Below we will explore different settings and how they affect the speed and memory usage as well as the resulting distance map. The code below creates a source raster showing a curving road and applies the getDistToSource function under different parameters.

#make example roads from scratch
rds <- data.frame(x = 1:1000, y = cos(1:1000/100)*500) %>% 
  sf::st_as_sf(coords = c("x", "y")) %>% 
  sf::st_union() %>% 
  sf::st_cast("LINESTRING")

rds_rast <- terra::rasterize(terra::vect(rds), 
                             terra::rast(nrows = 500, ncols = 500, 
                                         xmin = 0, xmax = 1000, 
                                         ymin = -500, ymax = 500),
                             touches = TRUE) %>% 
  terra::`crs<-`(value = "+proj=utm +zone=12")

# table of different parameters
param_grid <- expand.grid(kwidth = c(1,10,20), maxDist = c(100, 200), method = c("terra", "pfocal", "pfocal2")) %>% 
  #mutate(kwidth = ifelse(method == "pfocal2", 0, kwidth)) %>% 
  distinct() %>% 
  mutate(result = vector("list", length = n()), time = vector("numeric", length = n()),
         mem_alloc = vector("numeric", length = n()),
         nm = paste0(method, ", k:", kwidth, ", mxD:",
                         maxDist))

# function to run each version and save the results
doFun <- function(x){
 bm <- bench::mark(
    param_grid$result[[x]] <<- getDistFromSource(rds_rast, param_grid$maxDist[x], 
                                                     kwidth = param_grid$kwidth[x],
                                                     method = param_grid$method[x]),
    iterations = 1, filter_gc = FALSE
  )
 param_grid$time[x] <<- bm$median
 param_grid$mem_alloc[x] <<- bm$mem_alloc
}

# iterate over all parameters
purrr::walk(1:nrow(param_grid), doFun)


# all maps 
all_maps <- purrr::map(1:nrow(param_grid), 
                       ~tmap::qtm(param_grid$result[[.x]], raster.style = "cont",
                                  title = gsub(", ", "\\\n", param_grid$nm[.x]), 
                                  raster.title = "",
                                  legend.outside = TRUE,
                                  layout.title.position = c("left", "TOP"),
                                  layout.title.snap.to.legend = FALSE))

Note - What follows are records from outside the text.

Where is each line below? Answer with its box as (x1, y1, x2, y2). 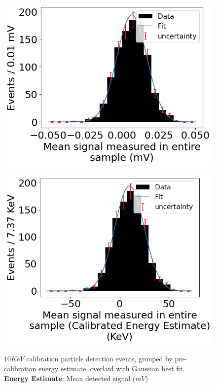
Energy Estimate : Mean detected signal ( (4, 373, 136, 383)
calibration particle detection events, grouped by (26, 353, 173, 364)
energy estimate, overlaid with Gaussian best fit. (38, 363, 185, 374)
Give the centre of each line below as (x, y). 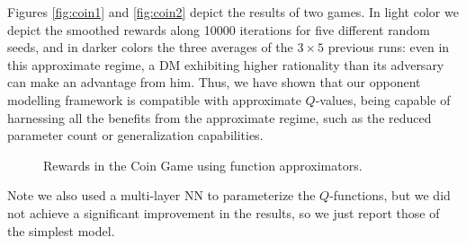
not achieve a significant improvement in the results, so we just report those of (224, 212)
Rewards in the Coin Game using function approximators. (203, 165)
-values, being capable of (383, 99)
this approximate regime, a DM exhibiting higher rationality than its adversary (226, 64)
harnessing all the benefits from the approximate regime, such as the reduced (220, 117)
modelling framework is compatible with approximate (154, 99)
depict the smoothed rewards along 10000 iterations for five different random (219, 29)
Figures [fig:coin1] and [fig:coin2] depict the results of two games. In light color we (233, 12)
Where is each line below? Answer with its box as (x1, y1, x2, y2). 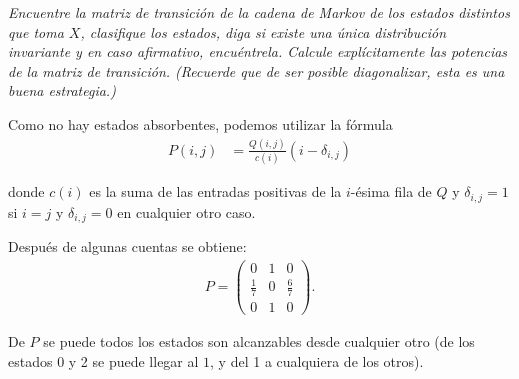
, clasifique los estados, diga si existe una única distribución (80, 21, 447, 42)
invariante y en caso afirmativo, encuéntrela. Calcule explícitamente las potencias (8, 41, 508, 62)
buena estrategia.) (8, 80, 116, 101)
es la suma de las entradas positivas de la (89, 181, 342, 202)
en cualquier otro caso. (117, 201, 256, 222)
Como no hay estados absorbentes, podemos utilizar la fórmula (8, 113, 393, 134)
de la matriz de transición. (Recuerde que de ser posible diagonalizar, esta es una (8, 60, 505, 81)
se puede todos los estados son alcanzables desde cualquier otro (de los (43, 331, 475, 352)
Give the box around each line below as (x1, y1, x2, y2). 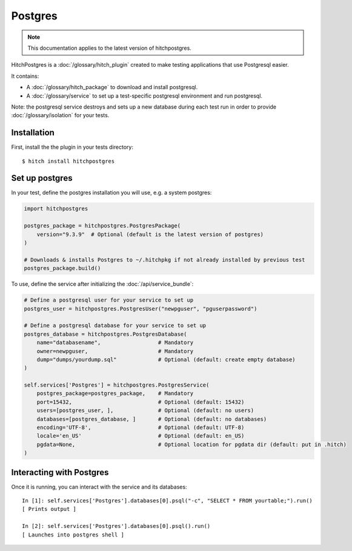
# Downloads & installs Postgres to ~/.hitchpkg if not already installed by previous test (24, 256, 305, 263)
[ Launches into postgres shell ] (22, 531, 124, 538)
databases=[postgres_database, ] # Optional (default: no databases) (36, 416, 267, 422)
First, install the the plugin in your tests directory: (11, 143, 133, 151)
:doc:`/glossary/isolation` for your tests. (11, 112, 110, 119)
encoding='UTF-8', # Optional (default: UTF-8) (36, 424, 245, 431)
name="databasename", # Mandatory (36, 339, 194, 346)
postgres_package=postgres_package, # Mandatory (36, 390, 194, 397)
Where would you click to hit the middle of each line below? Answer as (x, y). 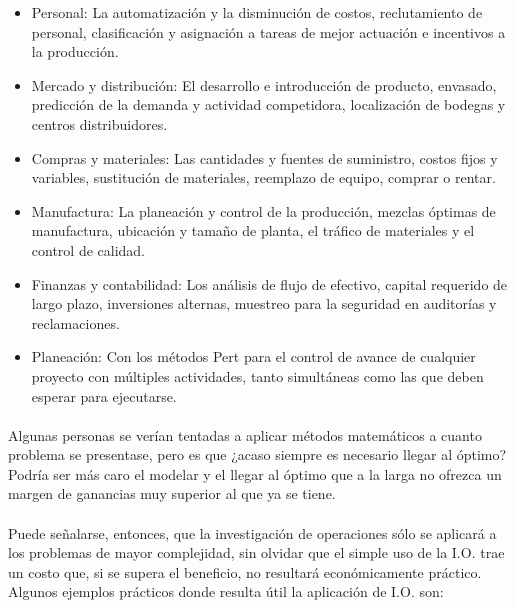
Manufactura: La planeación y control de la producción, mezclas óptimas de (263, 210)
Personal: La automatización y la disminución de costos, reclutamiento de (257, 12)
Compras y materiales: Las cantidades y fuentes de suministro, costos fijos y (264, 157)
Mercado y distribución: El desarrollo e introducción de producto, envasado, (264, 84)
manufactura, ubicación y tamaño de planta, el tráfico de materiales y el (253, 230)
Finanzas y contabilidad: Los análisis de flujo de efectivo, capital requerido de (269, 283)
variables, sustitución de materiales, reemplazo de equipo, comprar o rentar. (263, 177)
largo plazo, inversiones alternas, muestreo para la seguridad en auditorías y (264, 303)

tmap::tmap_arrange(all_maps, ncol = 3)

The maps above show the affect of the different parameters with maxDist changing the area covered, kwidth changing the smoothness of the gradations for the “terra” and “pfocal” methods and causing grid artefacts for the “pfocal2” method.

get_hist <- function(rast){
  f <- terra::hist(rast, plot = FALSE, breaks = 30)
  dat <- data.frame(counts= f$counts,breaks = f$mids)
}


purrr::map_dfr(1:nrow(param_grid),
               ~get_hist(param_grid$result[[.x]]), .id = "row_id") %>% 
  left_join(param_grid %>% mutate(row_id = as.character(1:n())), by = "row_id") %>% 
  ggplot(aes(x = breaks, y = counts)) + 
  geom_bar(stat = "identity",fill='blue',alpha = 0.8)+
  xlab("Distance")+ ylab("Frequency")+
  facet_grid(method +maxDist ~ kwidth, labeller = label_both)

Looking at histograms of the raster values shows the larger steps between distance values as kwidth increases for the “terra” and “pfocal” methods. For the “pfocal2” method the frequency of distance values stays similar with higher values of kwidth but the maps above show that some spatial accuracy is lost due to the aggregation and disaggregation processes.

param_grid %>% 
  ggplot( aes(x = method, y = time))+
  geom_point()+
  facet_grid(kwidth~maxDist, labeller = label_both)


param_grid %>% 
  ggplot( aes(x = method, y = mem_alloc))+
  geom_point()+
  facet_grid(kwidth~maxDist, labeller = label_both)

The last two graphs show that the “pfocal2” method is fastest in all the cases shown, however for very high maxDist values this may not be the case. The “pfocal” method uses the most memory of all the methods but note that this is the total memory allocated and does not account for deallocated memory, meaning not all the memory allocated is used at once.

This vignette demonstrates the different trade offs that should be considered in choosing the correct method to calculate distance to a source.